このところの気候変動は世界中で大災害をもたらしているが、それはもとはといえば人間が原因をつくっているもの。今後はさらにエスカレートするのではないだろうか。夏は猛暑、冬は極寒が当たり前になり、自然のバランスが完全に壊れていることが理解できる。

私は少年の頃、世界地図を見て世界の四大文明の地域が殆ど砂漠なのに驚いた。そして調べてみるとその原因にエネルギー源があったことが解かった。つまり、木である。エジプトのピラミッドやスフィンクスが鎮座する今や大砂漠となった場所は、かつて緑に覆われた森だったはずだ。

文明が起こると人々は町へと集まってくる。そこには火が欠かせない。食事や暖をとる為にエネルギー源である木を切って燃やす。大きな木から時間の経過とともに潅木まで切っていく。すると植物を生み出す表土は雨風によって風化され流され、最後は粘土質だけになり砂漠化する。世界のあちこちで同じようなことが都市化が進むことによって起こっている。これが気候変動をも生み出しているのではないか。

私は夏という季節が好きである。故郷には日本名水百選に川そのものが選ばれた白山川があって、遊泳や魚漁りをやって過ごした。私は魚をじっと待つ釣りよりも魚のところに出向く漁が性に合っていたので、水中のはるか向こうまで見渡せる綺麗な川の様子が今でも脳裏から離れない。そして息をする為に水面に顔を出した時の山々の緑、青く高い空と真っ白な夏雲の佇まいの美しさ、心が洗われるような河鹿の鳴き声…。私自身の脳に甦って終生離れようとしない。

そして私は雷の音、稲光、本物の夕立が好きだった。たばこ農家だったので乾燥小屋があって、一晩中火の番をやった。青々としたたばこの葉が見事に山吹色に変わっていき、それを選定と言って中葉、本葉、天葉、土葉と仕分けし梱包して出荷する訳である。

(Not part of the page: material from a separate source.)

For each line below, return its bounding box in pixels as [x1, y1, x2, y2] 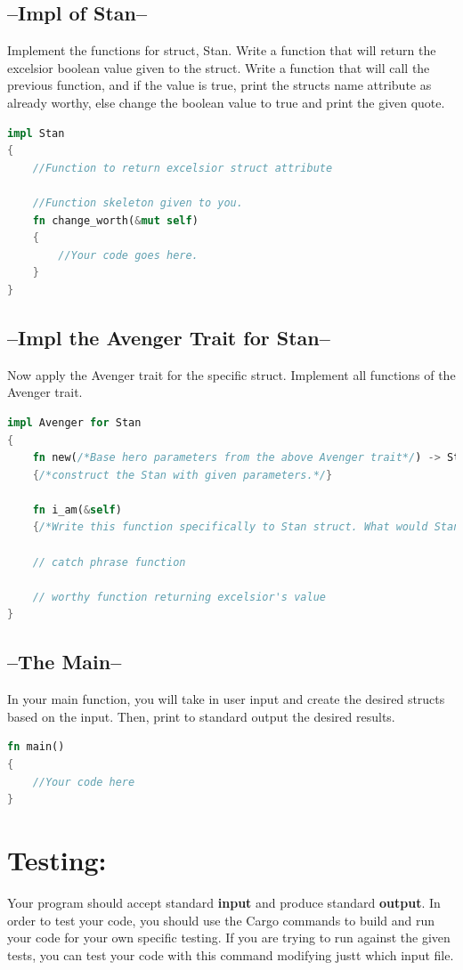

私にとって川と同様に忘れ得ないのが乾燥物の寝ずの番の夜半に見た、稲光と激しい雨である。激しい雨だから、やや高台にある乾燥物の小屋から物凄い勢いで下っていく鉄砲水が見える。それも一瞬の雷鳴と稲光に浮き上がって。私はその様を少年の目で凝視し、記憶に刻みつけていた。

夏の始め、田舎の田植えは6月だった。「今年は台風が来ないからまだ田植えができん」と父から葉書が東京に届いたことがある。早苗の高さが15p位あって、今の様に田植え機はないから部落総出で一列に並んで植えた。

変わり者の私は田植えが終わった夜半、田甫の畔に莚むしろを敷いて、早苗の植わった田甫に映るゆらめく月光や時折蛙が飛ぶ水紋を随分と長い時間楽しんだものである。空気はほどよくひんやりとして山々はまさに月照そのもの、天の川も天空に横たわっている。何とも贅沢な少年のひとときだった。

自然が自然らしくあった頃、すべては現在とは別の風であったし、人々もまた温かくやさしかった。気候変動ばかりでなく人々もまた変動してしまわないか、深く思ってしまうのである。